#### YOUR ASSIGNMENT
Your answer must be the exact lines of the listing below that run from the line with "communication, we addded" to the line with "Hi there 👋 (17, 8)", ends included, and no pictures.

#### RECORDS FOR THIS TASK
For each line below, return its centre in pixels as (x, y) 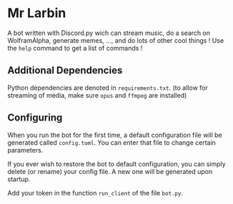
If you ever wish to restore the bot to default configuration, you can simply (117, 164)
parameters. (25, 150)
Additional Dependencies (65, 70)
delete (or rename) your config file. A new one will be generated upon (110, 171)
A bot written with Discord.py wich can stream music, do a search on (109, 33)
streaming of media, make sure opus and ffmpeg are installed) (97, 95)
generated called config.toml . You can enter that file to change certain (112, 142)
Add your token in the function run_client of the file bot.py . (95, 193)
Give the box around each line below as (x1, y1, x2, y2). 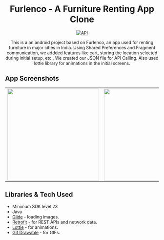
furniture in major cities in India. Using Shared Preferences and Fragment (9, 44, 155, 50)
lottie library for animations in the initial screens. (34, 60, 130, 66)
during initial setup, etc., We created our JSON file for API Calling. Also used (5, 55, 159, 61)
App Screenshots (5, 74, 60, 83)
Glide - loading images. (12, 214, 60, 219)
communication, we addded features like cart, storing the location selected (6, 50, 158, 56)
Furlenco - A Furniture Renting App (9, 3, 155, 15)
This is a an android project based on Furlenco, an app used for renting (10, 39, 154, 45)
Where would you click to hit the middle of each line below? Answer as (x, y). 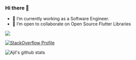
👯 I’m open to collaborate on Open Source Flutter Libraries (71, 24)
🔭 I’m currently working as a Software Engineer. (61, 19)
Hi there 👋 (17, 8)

==

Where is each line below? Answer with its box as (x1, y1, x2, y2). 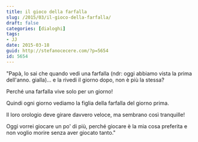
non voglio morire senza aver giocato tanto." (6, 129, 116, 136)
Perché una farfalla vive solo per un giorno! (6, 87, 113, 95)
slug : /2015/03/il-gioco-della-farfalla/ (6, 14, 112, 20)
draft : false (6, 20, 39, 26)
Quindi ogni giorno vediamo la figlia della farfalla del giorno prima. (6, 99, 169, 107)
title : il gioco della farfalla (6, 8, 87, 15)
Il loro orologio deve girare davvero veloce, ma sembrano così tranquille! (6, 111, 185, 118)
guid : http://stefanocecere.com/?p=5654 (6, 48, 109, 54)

...

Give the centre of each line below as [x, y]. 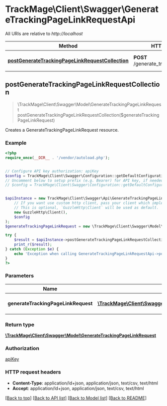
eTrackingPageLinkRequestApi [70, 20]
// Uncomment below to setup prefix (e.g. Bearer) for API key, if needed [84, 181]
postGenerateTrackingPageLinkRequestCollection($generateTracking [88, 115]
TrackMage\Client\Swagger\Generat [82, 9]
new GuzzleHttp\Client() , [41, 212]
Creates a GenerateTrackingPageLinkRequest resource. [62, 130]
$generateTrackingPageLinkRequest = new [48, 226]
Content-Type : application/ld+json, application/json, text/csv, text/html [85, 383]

#### SOLUTION TO THE PROBLEM
communication, we addded features like cart, storing the location selected (6, 50, 158, 56)
Furlenco - A Furniture Renting App (9, 3, 155, 15)
This is a an android project based on Furlenco, an app used for renting (10, 39, 154, 45)
Where would you click to hit the middle of each line below? Answer as (x, y). 
👯 I’m open to collaborate on Open Source Flutter Libraries (71, 24)
🔭 I’m currently working as a Software Engineer. (61, 19)
Hi there 👋 (17, 8)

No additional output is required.